'It is a universal question for women.' What Bindi Irwin wishes people would stop asking.

Bindi Irwin would very much like everyone to stop asking her about having another child.

Yes, it's absurd that this needs to be pointed out — let's not ask about other people's reproductive choices! — but Irwin feels an added poignancy after opening up about her endometriosis earlier this year.

"I feel like it is a universal question for women, which is heartbreaking because you never know what's going on in someone's life and what's happening behind closed doors," she told People in an August 2023 cover story interview.

"And someone asking you, 'Why aren't you having more children? It's your responsibility to have more children.' It breaks your heart because we all have a different journey and a different story."

The 25-year-old first revealed her health journey in March and admitted that "trying to remain a positive person and hide the pain has been a very long road".

Endometriosis is a condition in which the tissue similar to the inner lining of the uterus grows outside the uterus.

Watch Bindi Irwin talk about the reality of living with endometriosis. Post continues after video. 

Video via Instagram.

In her People interview, Irwin said she and husband Chandler Powell felt extremely lucky to have two-year-old daughter Grace.

"I think that every day I wake up and I look at our beautiful daughter and think she is our tiny little miracle and it makes me cry because we were very, very lucky to have her," she said.

"And there was every chance that we wouldn't have been able to have a little one, so to have our beautiful girl, we are so lucky. And I wish more people would pause before asking, 'Why aren't you having more children?'"

Irwin opened up further about her diagnosis in May, sharing a video to Instagram after questions from her followers.

She said she knew something was wrong from about 14 years old. 

"I was getting extreme fatigue, nausea, pain," she explained. "Many people think with endometriosis, you only get symptoms during your period. I had pain every single day of my life and it really started when I was 14 years old. Suddenly, no matter where we went or what we were doing, I would just be falling asleep wherever we were. And I also felt constantly like I had the flu."

Irwin added she believes her female relatives also have endometriosis after she began comparing all of their symptoms. 

"It's interesting how, when you have a period, you kind of compare your period to the people around you and closest to you. And often that's your mother, your grandmother, your aunt – we all had very similar symptoms." 


The 24-year-old shared she underwent "every blood test you could possibly imagine", CT scans, MRIs and ultrasounds in an effort to get to the bottom of the issue, also telling People doctors ruled out "every tropical disease, Lyme disease, cancer, you name it" before landing on endo.

"It's so hard because you feel like it's inescapable," she said. "You don't know what's wrong with you, and then when people tell you 'it's all in your head' or 'you're hormonal' or 'just have a cup of tea, lay down,' you end up feeling so desperately alone because there are no answers."

Irwin suffered in an agonising silence until she gave birth to Grace in 2021. Because, as she described on Instagram, the pain "magnified... out of this world.

"I had a pain in my pelvis, pains in my belly, every day. But every now and then, the pain would get so much that it would literally just knock me over," she said. 

Irwin began to cry when she recalled the "countless times of Grace needing me, and me crawling to her cot at night".

She said, "I can remember being with Grace and lying on the floor in agony. I had a stabbing pain in my side. I couldn't get up, or I would throw up. And I was scared I would pass out.

"I was so scared because I was worried if I was alone with Grace, something would happen to me and she would be on her own."

After encouragement from a friend, Irwin underwent an invasive laparoscopic surgery, which is the only reliable way to diagnose the condition.


During the excision surgery, doctors found 37 lesions and a "chocolate cyst" filled with endometrial fluid. 

After months of recovery, Irwin spoke positively about what the future holds. 

"I can officially say that I'm finally feeling better, which is truly extraordinary and something that I actually never thought that I would say," she said. "I feel like I got a second chance at life … I feel like a new woman."

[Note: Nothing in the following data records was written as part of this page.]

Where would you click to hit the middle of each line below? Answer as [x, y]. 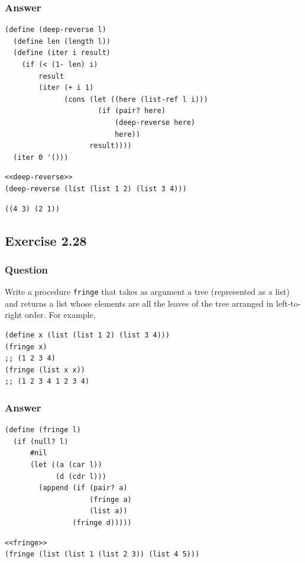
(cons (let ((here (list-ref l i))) [136, 99]
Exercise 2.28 [46, 240]
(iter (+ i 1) [66, 88]
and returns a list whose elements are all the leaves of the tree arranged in [139, 303]
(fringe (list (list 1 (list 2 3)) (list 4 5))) [102, 554]
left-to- [288, 303]
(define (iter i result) [62, 53]
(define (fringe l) [43, 430]
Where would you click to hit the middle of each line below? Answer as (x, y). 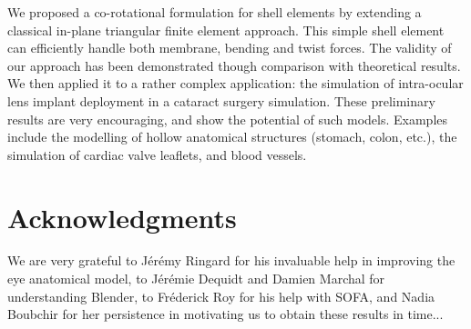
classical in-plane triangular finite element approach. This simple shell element (226, 30)
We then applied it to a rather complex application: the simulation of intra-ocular (235, 83)
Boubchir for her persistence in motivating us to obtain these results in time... (225, 314)
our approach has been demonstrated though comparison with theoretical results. (234, 65)
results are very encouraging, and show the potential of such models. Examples (228, 119)
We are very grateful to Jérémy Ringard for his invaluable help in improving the (231, 260)
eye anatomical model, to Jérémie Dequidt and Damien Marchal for (196, 279)
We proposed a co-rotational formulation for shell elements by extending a (215, 12)
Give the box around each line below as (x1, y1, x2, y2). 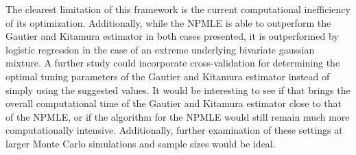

She explained that the validation of a diagnosis and surgery for the years of pain she had to suffer felt "indescribable".


The mother-of-one has had "thousands and thousands of people" reach out to her with their own experiences with endometriosis and said it is vital to "educate the public" about the illness. 

"There needs to be a huge shift in our healthcare system," she said, "I really hope there is a shift within society to be able to give people with endometriosis the tools that they need — not only for diagnosis but more access to surgery, more access to being able to afford these surgeries."

She added, "I mean, my goodness. It is such a toll on families to be able to go out and get this diagnosis… My fear of them not finding anything [during surgery] was really, really, really taking over my life. I was so scared.

"But I'm very thankful that my family is so supportive. Not everybody is lucky to have a supportive family, so we need to have a better system so that people don’t feel so isolated and alone. Endometriosis is a very lonely disease. We need to be able to rally around people with endo."